Mutual funds offer a variety of advantages that make them an ideal way to invest your retirement savings.
Because they pool the assets of many investors, mutual funds can invest in a wide range of individual securities. As a result, they provide a degree of diversification that individuals simply can’t get on their own. In addition, they’re convenient: shares are easily bought and sold and assets can be quickly transferred from one investment to another in the same fund family (in retirement accounts, these fund exchanges won’t be taxable at the time they’re made). They also offer the benefits of professional management.
Mutual funds can be used like individual securities to provide diversity across and within asset classes. Stock funds, for example, may be selected on the basis of company size (capitalization), industry, geographic area or even investment style (value, blend or growth).
You might, for instance, balance a value fund with a growth fund. Value funds concentrate on promising but out-of-favor stocks, while growth funds zero in on the issues of expanding companies with outstanding earnings potential. Because they rarely perform in tandem, including both types in your portfolio may help lower the total volatility of your stock holdings.

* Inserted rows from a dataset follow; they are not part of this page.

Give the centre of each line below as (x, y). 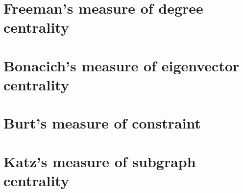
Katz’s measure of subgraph (100, 161)
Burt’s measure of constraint (102, 123)
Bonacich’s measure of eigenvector (121, 65)
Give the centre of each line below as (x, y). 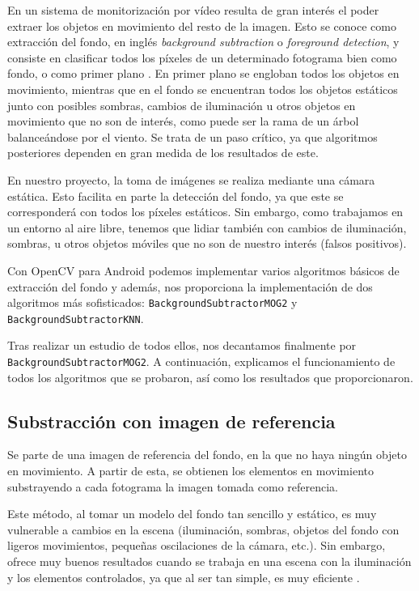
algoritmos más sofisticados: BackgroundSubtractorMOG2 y (152, 302)
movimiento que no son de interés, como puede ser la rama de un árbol (183, 121)
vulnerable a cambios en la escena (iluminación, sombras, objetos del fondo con (203, 529)
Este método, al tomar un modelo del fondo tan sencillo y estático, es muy (192, 514)
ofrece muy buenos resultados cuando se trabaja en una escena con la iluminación (209, 561)
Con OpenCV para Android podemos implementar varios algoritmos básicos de (203, 270)
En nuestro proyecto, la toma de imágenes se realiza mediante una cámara (191, 179)
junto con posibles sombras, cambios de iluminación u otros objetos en (182, 105)
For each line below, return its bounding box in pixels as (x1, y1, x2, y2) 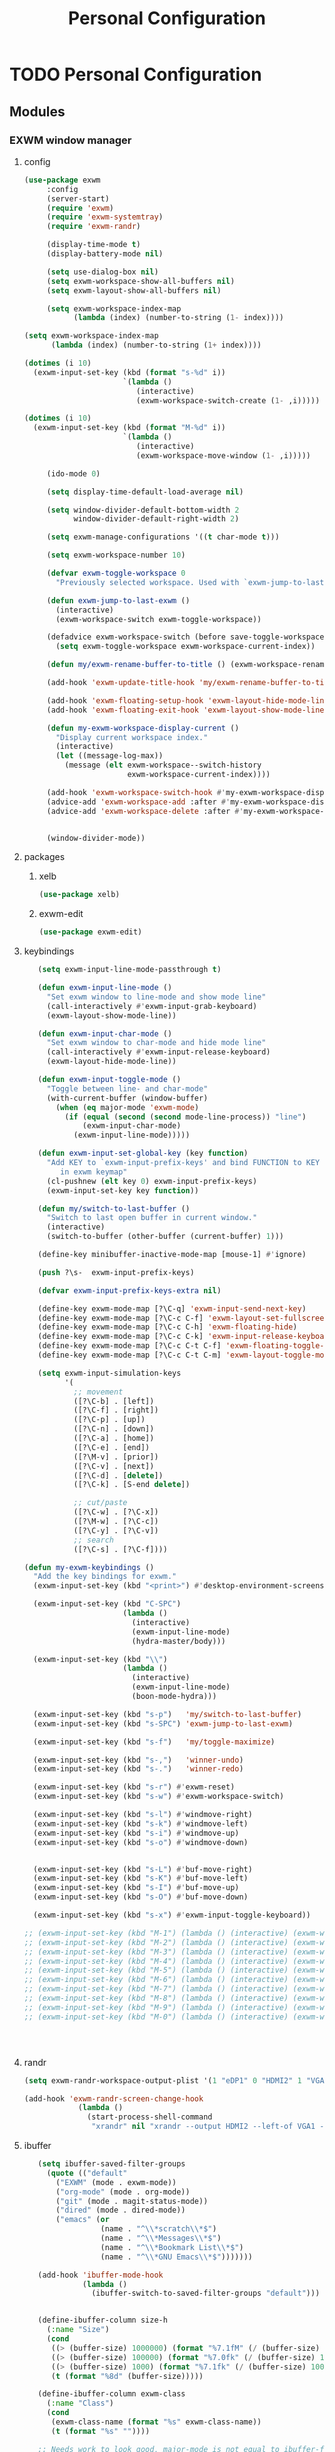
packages (23, 851, 66, 863)
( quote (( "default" (46, 2168, 128, 2178)
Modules (9, 103, 66, 120)
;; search (73, 1535, 114, 1545)
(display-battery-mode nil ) (46, 249, 164, 259)
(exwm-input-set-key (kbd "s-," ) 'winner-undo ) (33, 1755, 244, 1765)
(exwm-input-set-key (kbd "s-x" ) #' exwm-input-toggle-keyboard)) (33, 1910, 311, 1920)
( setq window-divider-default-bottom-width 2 (46, 505, 240, 515)

Bond funds, like stock funds, vary in a number of critical ways. Investors can diversify bond funds based on the maturity of the bonds (short-, intermediate or long-term, depending on the average holding period of the bonds in the fund), the issuer (government or corporation), and overall quality (from very safe to highly speculative).
To achieve the diversification your retirement portfolio needs, we believe investors should consider investing in four to eight different categories of funds. Of course, as always, it is prudent to discuss your investment strategy with your financial advisor. Mutual funds can help provide a degree of diversification that individuals simply can’t get on their own.

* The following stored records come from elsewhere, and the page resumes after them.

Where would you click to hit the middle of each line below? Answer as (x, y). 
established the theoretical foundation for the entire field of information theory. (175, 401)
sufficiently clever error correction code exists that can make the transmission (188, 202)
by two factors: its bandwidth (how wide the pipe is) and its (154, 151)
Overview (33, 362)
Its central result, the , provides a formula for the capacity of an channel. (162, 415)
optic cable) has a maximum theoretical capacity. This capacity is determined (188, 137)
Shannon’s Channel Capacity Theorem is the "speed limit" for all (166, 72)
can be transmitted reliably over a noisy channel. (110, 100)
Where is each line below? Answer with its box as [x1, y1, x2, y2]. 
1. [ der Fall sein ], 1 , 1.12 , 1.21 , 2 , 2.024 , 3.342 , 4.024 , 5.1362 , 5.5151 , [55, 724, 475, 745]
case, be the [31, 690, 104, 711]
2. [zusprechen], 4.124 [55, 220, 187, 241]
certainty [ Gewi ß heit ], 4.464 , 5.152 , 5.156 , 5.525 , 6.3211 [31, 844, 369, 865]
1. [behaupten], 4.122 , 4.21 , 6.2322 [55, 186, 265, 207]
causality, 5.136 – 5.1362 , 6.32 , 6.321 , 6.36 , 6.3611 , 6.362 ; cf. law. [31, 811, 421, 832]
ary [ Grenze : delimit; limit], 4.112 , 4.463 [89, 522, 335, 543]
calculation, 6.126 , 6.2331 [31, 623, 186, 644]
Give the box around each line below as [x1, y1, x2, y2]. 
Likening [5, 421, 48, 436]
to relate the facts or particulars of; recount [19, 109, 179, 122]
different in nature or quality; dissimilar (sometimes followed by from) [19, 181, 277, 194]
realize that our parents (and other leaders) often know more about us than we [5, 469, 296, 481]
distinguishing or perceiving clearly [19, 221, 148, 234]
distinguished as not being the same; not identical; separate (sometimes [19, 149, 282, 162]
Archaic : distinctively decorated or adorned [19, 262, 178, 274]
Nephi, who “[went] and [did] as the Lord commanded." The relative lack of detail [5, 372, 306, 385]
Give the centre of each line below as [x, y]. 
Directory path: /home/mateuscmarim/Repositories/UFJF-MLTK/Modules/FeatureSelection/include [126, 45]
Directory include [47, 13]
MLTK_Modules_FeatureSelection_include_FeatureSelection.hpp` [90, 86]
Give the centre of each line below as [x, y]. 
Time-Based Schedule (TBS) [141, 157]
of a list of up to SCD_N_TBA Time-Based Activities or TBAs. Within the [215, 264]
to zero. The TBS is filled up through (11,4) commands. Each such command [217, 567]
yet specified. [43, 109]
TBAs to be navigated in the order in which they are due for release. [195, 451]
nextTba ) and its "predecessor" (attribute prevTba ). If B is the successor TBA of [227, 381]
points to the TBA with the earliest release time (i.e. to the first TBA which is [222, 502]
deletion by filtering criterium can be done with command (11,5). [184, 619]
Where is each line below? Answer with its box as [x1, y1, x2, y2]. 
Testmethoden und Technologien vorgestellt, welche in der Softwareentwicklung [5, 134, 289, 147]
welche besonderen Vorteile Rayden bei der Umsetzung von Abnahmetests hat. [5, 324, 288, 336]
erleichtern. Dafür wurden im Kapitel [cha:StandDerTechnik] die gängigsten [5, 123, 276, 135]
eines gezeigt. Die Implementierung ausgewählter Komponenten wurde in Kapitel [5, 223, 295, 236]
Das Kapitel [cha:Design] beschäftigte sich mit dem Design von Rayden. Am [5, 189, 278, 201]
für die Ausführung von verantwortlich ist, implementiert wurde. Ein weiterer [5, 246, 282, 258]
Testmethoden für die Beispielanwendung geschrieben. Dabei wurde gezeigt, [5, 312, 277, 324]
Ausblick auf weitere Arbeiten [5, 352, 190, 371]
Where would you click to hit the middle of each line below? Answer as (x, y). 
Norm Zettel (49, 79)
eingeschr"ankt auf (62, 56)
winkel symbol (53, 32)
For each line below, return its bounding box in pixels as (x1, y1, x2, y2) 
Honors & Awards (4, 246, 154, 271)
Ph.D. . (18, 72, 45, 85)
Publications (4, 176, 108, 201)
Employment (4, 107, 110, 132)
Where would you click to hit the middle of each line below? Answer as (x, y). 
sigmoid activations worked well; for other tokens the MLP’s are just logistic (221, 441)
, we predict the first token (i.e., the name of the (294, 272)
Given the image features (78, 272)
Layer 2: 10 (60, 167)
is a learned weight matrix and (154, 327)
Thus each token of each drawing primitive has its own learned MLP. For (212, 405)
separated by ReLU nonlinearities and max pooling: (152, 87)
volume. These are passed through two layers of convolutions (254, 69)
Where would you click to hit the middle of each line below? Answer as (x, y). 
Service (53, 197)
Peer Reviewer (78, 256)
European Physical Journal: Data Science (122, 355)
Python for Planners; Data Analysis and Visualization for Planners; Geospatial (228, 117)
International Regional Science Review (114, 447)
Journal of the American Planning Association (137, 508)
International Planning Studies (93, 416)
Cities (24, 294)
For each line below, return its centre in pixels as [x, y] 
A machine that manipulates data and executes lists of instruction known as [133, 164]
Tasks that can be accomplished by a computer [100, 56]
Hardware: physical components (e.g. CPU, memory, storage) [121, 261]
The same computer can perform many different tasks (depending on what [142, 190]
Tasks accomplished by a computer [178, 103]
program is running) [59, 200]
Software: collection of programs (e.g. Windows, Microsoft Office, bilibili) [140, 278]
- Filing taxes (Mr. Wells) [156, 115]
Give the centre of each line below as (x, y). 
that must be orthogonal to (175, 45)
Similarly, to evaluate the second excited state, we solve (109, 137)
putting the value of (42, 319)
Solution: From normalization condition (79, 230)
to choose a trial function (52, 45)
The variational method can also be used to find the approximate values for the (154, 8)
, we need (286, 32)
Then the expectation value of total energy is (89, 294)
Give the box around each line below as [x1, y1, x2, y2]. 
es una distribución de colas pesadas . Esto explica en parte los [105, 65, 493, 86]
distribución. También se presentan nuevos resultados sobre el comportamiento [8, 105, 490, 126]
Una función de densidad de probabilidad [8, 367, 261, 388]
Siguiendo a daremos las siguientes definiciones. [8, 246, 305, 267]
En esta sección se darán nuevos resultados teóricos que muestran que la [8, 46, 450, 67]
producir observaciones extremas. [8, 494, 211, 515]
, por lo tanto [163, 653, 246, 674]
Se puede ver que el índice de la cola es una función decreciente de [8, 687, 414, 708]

1Diversification does not guarantee a profit or protect against loss.
Investments in mutual funds are subject to market risk and volatility. Shares my gain or lose value. Investments in securities of growth companies may be volatile. Value investing involves the risk that undervalued securities may not appreciate as anticipated. Fixed income investing entails credit and interest rate risks. When interest rates rise, bond prices generally fall, and a fund’s share prices can fall. Diversification does not guarantee profit or protect against loss.